The disease and economic burden of neutropenic fever in adult patients in Australian cancer treatment centres 2008: analysis of the Victorian Admitted Episodes Dataset.

BACKGROUND: Although the incidence of neutropenic fever (FN) is estimated to be up to 80% for some malignancies, the epidemiological characteristics and economic burden are not well understood for Australian patients. AIMS: To describe underlying malignant conditions, potential aetiologies, clinical outcomes and healthcare utilization for an Australian population with FN, and to estimate the economic burden of this condition within the Australian healthcare sector. METHODS: Epidemiological features of FN were extracted from a population-based hospital morbidity dataset, the Victorian Admitted Episodes Dataset (VAED), for a 12-month period (2008). These were analysed according for a range of malignancy categories. Economic burden of hospitalizations was estimated according to data presented in the Round 12 National Hospital Cost Data Collection Report. RESULTS: A total of 2599 admitted episodes across 92 Victorian hospitals fulfilled inclusion criteria for FN. Metropolitan hospitalizations accounted for 79% episodes. FN illness comprised underlying solid tumours diagnoses (40%), followed by leukaemia (29.3%), lymphoma (22%) and myeloma (8.5%). Length of hospital stay was >15 days for approximately one-third of hospitalizations. intensive care unit admission rates were 5.9-11.7%. Weighted average costs of hospitalization (AUD) for solid tumours, lymphoma, myeloma and leukaemia were $8309 ± $391, 18,145 ± $1602, $21,764 ± $1289 and $22,596 ± $2618 respectively. CONCLUSIONS: Using VAED indices, epidemiological features of Australian patients with FN appear comparable with international reports. In contrast to US data, estimated healthcare costs are up to 50% lower in the Australian healthcare sector. These data offer important insights for prioritizing of research agendas and resource allocation.

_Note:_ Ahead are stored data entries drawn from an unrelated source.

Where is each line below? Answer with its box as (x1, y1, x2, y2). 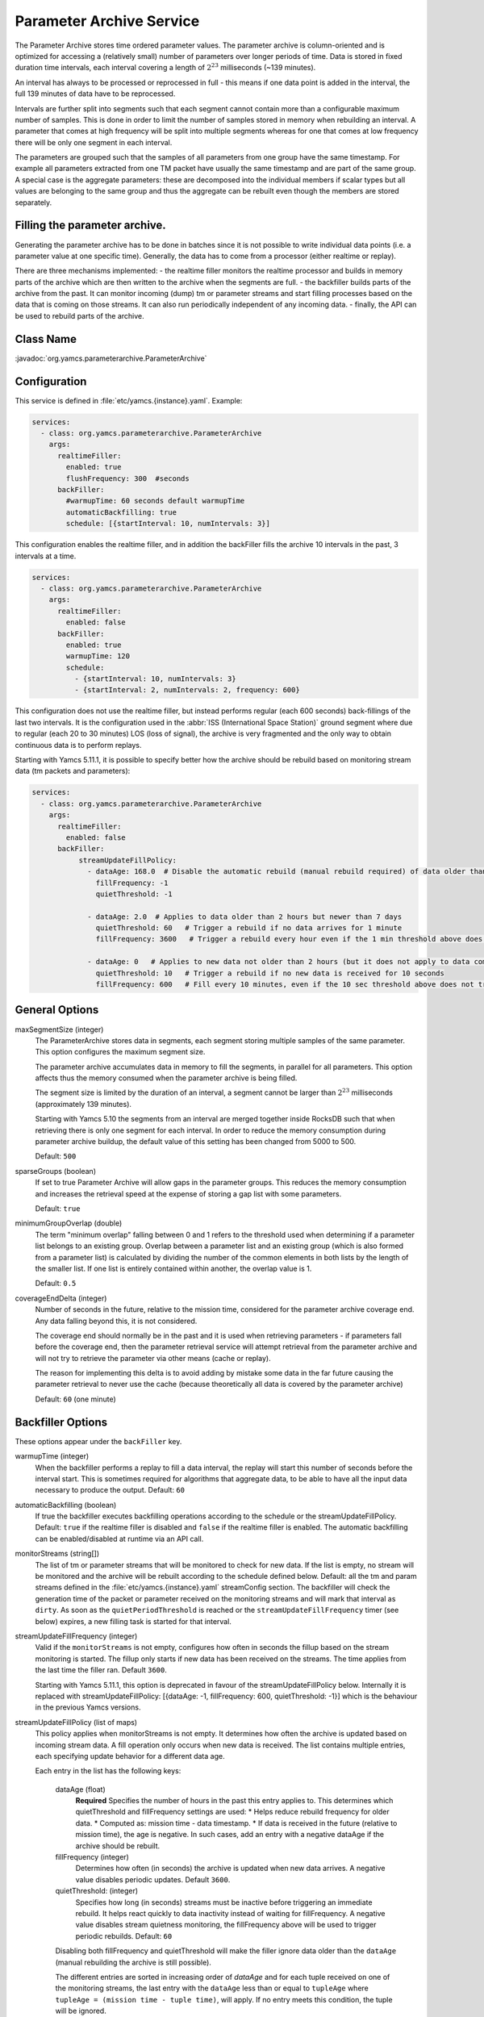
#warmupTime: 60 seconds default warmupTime (65, 496, 245, 506)
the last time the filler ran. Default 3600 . (35, 1665, 167, 1675)
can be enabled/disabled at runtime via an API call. (35, 1534, 204, 1543)
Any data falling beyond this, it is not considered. (35, 1316, 198, 1326)
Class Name (15, 332, 77, 346)
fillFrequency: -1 (95, 878, 169, 887)
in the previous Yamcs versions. (35, 1702, 141, 1712)
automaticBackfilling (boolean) (15, 1500, 117, 1510)
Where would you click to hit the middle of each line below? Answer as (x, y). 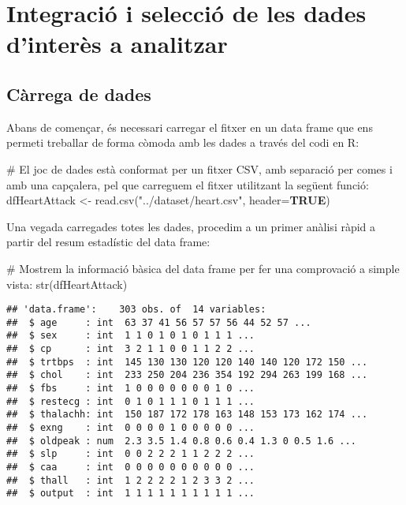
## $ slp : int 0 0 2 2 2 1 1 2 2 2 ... (130, 454)
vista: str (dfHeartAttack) (67, 284)
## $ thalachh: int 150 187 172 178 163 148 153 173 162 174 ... (187, 415)
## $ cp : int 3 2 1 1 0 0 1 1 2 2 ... (130, 349)
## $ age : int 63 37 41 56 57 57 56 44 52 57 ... (159, 322)
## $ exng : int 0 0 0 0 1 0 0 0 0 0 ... (130, 428)
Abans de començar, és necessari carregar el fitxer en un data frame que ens (190, 127)
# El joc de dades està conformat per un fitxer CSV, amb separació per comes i (199, 168)
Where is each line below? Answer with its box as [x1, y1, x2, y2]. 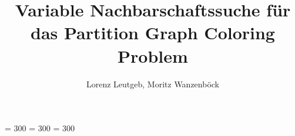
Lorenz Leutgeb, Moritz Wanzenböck [86, 77, 220, 90]
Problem [118, 43, 188, 67]
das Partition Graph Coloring [31, 21, 275, 45]
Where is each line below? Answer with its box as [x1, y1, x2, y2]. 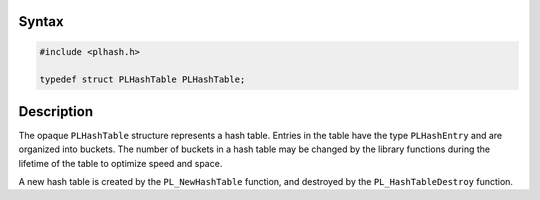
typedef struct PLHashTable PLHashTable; [39, 74, 246, 85]
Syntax [18, 13, 64, 30]
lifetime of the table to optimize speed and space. [18, 157, 223, 169]
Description [18, 103, 94, 120]
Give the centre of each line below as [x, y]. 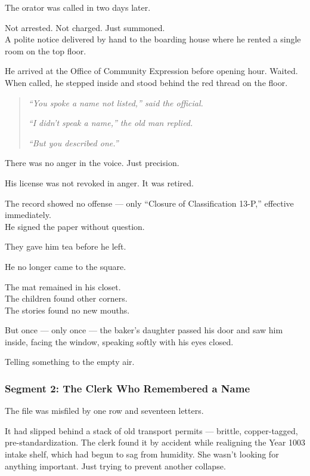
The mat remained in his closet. [63, 286]
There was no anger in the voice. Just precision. [92, 163]
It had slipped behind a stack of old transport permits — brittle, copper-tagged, [151, 430]
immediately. [28, 215]
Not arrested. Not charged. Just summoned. [85, 27]
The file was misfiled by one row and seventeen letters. [104, 411]
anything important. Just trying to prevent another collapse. [115, 466]
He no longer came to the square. [66, 266]
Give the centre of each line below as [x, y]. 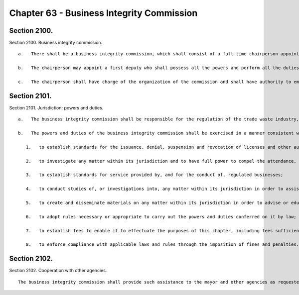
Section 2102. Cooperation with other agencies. [58, 271]
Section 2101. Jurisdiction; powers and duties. [56, 107]
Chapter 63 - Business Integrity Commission [103, 13]
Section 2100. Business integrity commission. [56, 43]
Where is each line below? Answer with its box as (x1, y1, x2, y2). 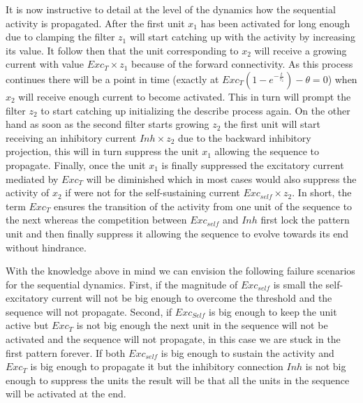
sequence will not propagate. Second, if (6, 304, 172, 318)
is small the (273, 277, 323, 291)
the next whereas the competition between (6, 212, 187, 227)
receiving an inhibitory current (6, 130, 137, 145)
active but (6, 318, 49, 332)
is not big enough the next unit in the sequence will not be (76, 318, 328, 332)
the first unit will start (223, 117, 320, 131)
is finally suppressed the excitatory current (161, 157, 344, 172)
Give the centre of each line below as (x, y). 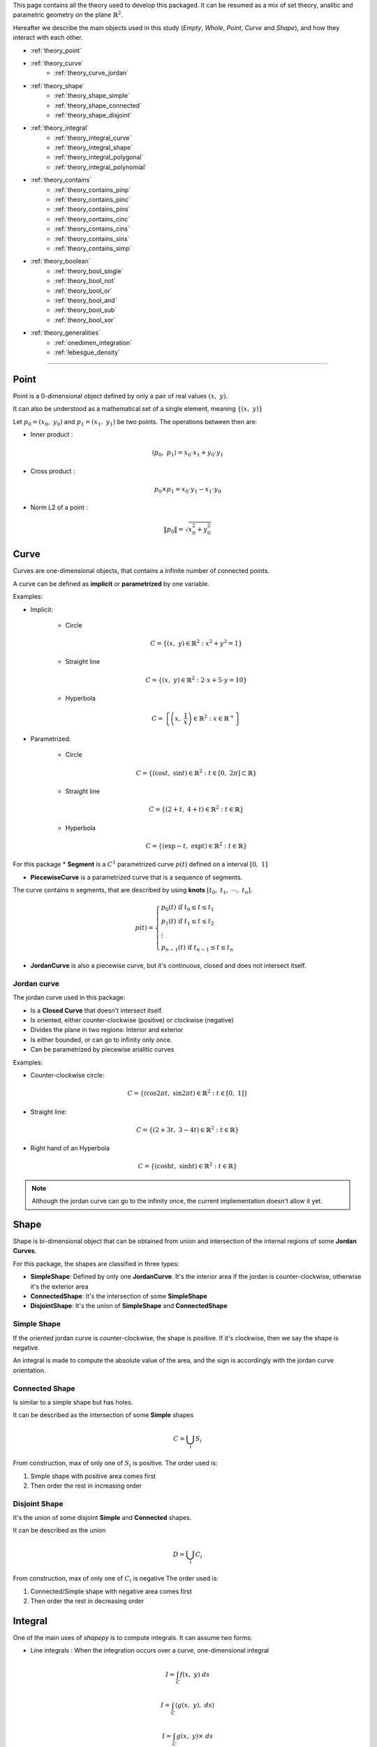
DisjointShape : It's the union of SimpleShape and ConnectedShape (129, 1306)
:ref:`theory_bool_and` (86, 300)
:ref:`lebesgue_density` (87, 352)
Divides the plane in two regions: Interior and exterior (107, 1030)
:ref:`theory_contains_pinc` (92, 200)
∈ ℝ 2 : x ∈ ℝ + (214, 718)
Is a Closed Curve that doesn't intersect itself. (97, 1010)
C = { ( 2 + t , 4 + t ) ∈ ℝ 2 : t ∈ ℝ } (197, 809)
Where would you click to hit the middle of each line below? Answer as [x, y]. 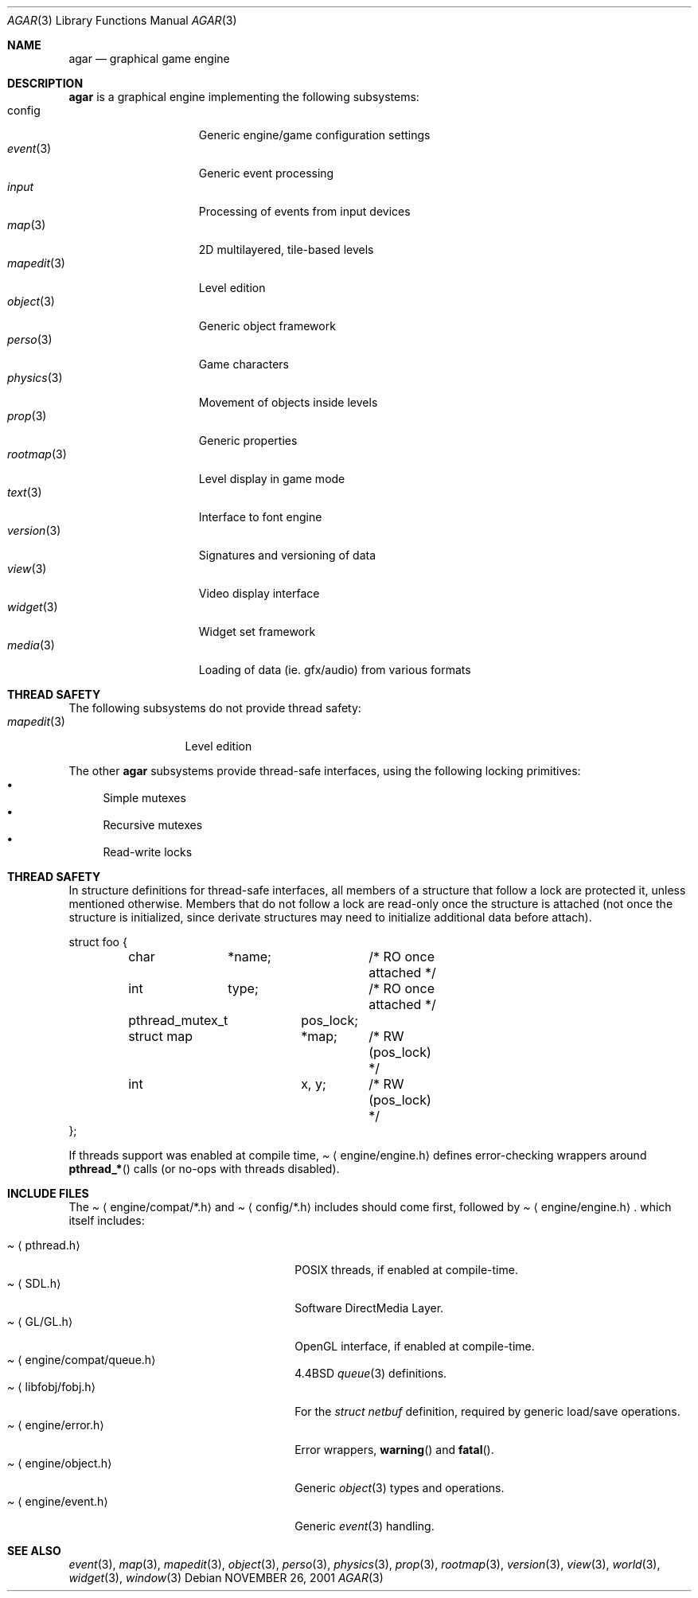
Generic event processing [266, 173]
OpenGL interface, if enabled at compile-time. [415, 1346]
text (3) [25, 492]
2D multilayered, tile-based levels [286, 249]
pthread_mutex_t [178, 1020]
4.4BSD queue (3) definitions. [371, 1373]
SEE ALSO [34, 1551]
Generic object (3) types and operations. [400, 1488]
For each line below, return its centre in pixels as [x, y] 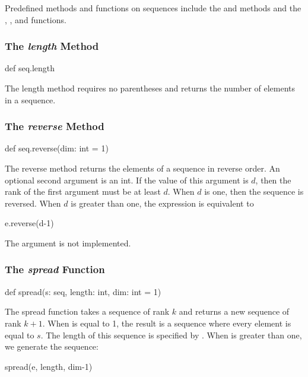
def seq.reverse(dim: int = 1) [57, 148]
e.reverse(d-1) [29, 223]
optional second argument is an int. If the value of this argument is [127, 180]
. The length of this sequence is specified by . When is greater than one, [171, 335]
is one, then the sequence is [254, 191]
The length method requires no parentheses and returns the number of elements [150, 88]
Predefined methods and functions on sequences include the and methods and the [153, 8]
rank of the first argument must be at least [83, 191]
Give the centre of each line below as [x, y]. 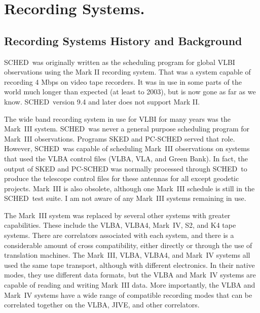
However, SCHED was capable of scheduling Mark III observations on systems [127, 148]
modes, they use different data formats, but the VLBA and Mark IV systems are [130, 275]
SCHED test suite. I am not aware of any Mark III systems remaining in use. [125, 198]
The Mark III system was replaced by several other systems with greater [117, 215]
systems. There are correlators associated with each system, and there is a [119, 235]
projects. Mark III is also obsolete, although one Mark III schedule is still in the [129, 188]
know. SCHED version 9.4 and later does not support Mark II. [102, 101]
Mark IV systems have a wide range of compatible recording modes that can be [128, 294]
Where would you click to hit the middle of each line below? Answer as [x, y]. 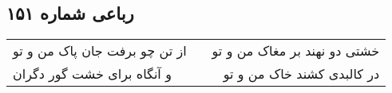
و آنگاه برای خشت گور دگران [92, 74]
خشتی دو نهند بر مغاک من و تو [296, 51]
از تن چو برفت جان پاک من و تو [100, 51]
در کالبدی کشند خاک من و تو [301, 74]
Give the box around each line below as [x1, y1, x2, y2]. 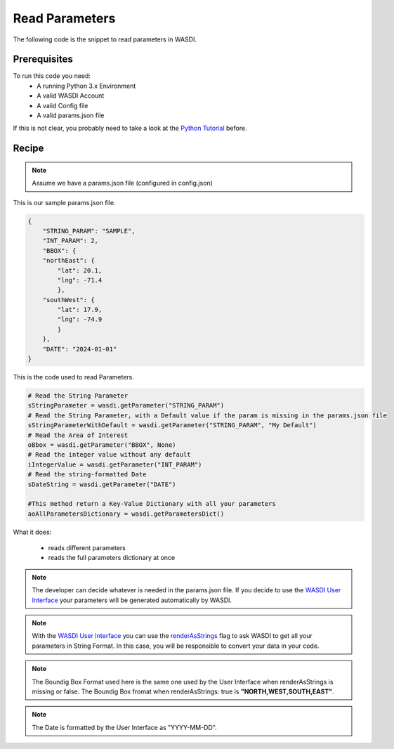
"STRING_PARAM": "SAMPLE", [42, 227, 136, 235]
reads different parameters [48, 544, 126, 552]
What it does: [13, 528, 52, 536]
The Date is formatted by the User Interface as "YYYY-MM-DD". [32, 723, 217, 731]
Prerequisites [13, 53, 73, 65]
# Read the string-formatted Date [27, 471, 147, 478]
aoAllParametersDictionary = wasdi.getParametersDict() [27, 509, 225, 518]
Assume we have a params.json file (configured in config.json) [32, 179, 214, 188]
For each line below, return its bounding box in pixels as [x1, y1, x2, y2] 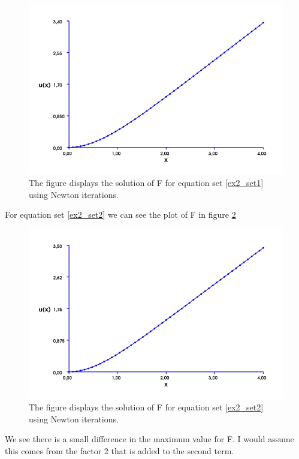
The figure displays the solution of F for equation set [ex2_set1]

An Australian survey of clinical practices in management of neutropenic fever in adult cancer patients 2009.

BACKGROUND: An abundance of new evidence regarding treatment strategies for neutropenic fever is likely to contribute to variability in practice across institutions and clinicians alike. AIMS: To describe current clinical practices in Australia, by surveying haematologists, oncologists and infectious diseases physicians involved in cancer care. METHODS: Clinician members from Australian professional associations, accounting for the vast majority of Australian cancer specialists, were invited to participate in an electronic survey, comprising of a clinical case-based questionnaire. Clinical practice areas explored were: use of risk-assessment and empiric antibiotic strategies across various treatment settings; use of anti-bacterial prophylaxis; and use of granulocyte-colony stimulating factors for established neutropenic fever and for secondary prophylaxis. RESULTS: A total of 252 clinicians returned responses (approximately 30% response rate). The majority (>70%) were representative of practices in public, major city, tertiary referral hospitals. Less than half of clinicians were aware of risk-assessment tools and less than quarter currently used ambulatory care strategies. If adequate resources were made available, more than 80% were willing to use risk-assessment tools and 60% more clinicians were likely to use ambulatory care strategies. Most clinicians prescribed dual therapy parenteral antibiotics, even for clinically stable patients (53% haematologists, 56% oncologists). Granulocyte-colony stimulating factor was used frequently as secondary prophylaxis in the breast cancer case (91%), follicular lymphoma case (59%) and non-small cell lung cancer case (31%). Fluoroquinolone prophylaxis was infrequently prescribed (19% oncologists, 30% haematologists). CONCLUSIONS: Evidence-practice gaps were identified around the use of risk-assessment-based empiric therapy, and help to inform better clinical guidance.